Task objective: Below is a listing; write it out exactly and drop any images from it.

Supplied data:
Segment Open

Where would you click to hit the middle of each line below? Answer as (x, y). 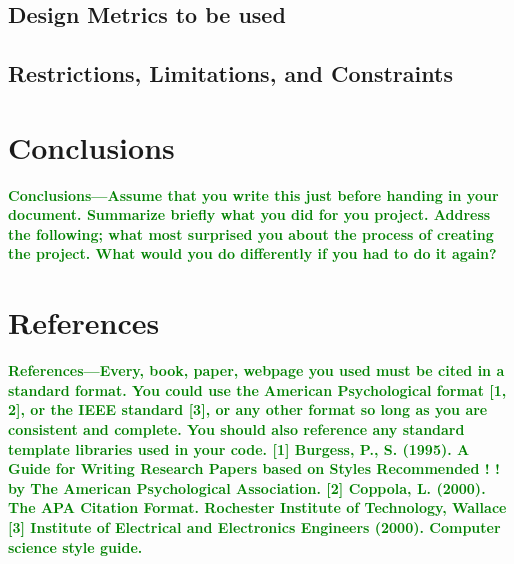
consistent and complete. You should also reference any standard (236, 428)
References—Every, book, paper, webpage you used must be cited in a (256, 370)
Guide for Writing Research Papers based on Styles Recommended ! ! (254, 468)
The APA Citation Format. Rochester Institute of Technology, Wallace (257, 507)
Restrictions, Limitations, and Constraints (230, 73)
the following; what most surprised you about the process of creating (251, 233)
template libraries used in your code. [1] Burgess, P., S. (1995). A (239, 448)
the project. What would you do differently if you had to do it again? (252, 253)
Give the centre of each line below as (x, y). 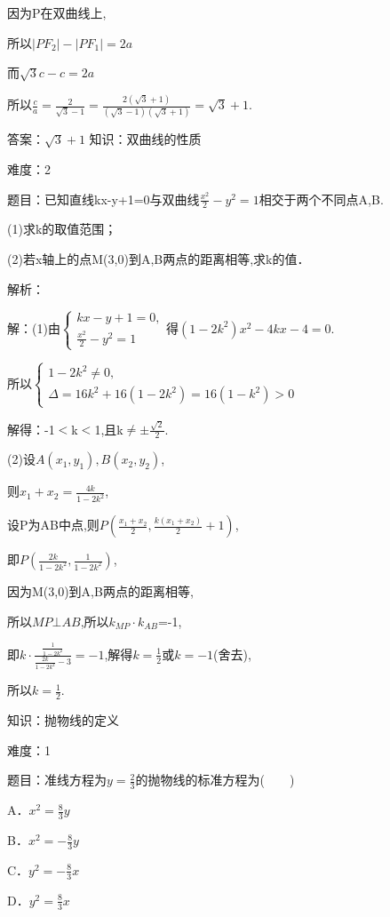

Segment Closed

Response box:
Where would you click to hit the middle of each line below? Answer as (x, y). 
consistent and complete. You should also reference any standard (236, 428)
References—Every, book, paper, webpage you used must be cited in a (256, 370)
Guide for Writing Research Papers based on Styles Recommended ! ! (254, 468)
The APA Citation Format. Rochester Institute of Technology, Wallace (257, 507)
Restrictions, Limitations, and Constraints (230, 73)
the following; what most surprised you about the process of creating (251, 233)
template libraries used in your code. [1] Burgess, P., S. (1995). A (239, 448)
the project. What would you do differently if you had to do it again? (252, 253)
Give the centre of each line below as (x, y). 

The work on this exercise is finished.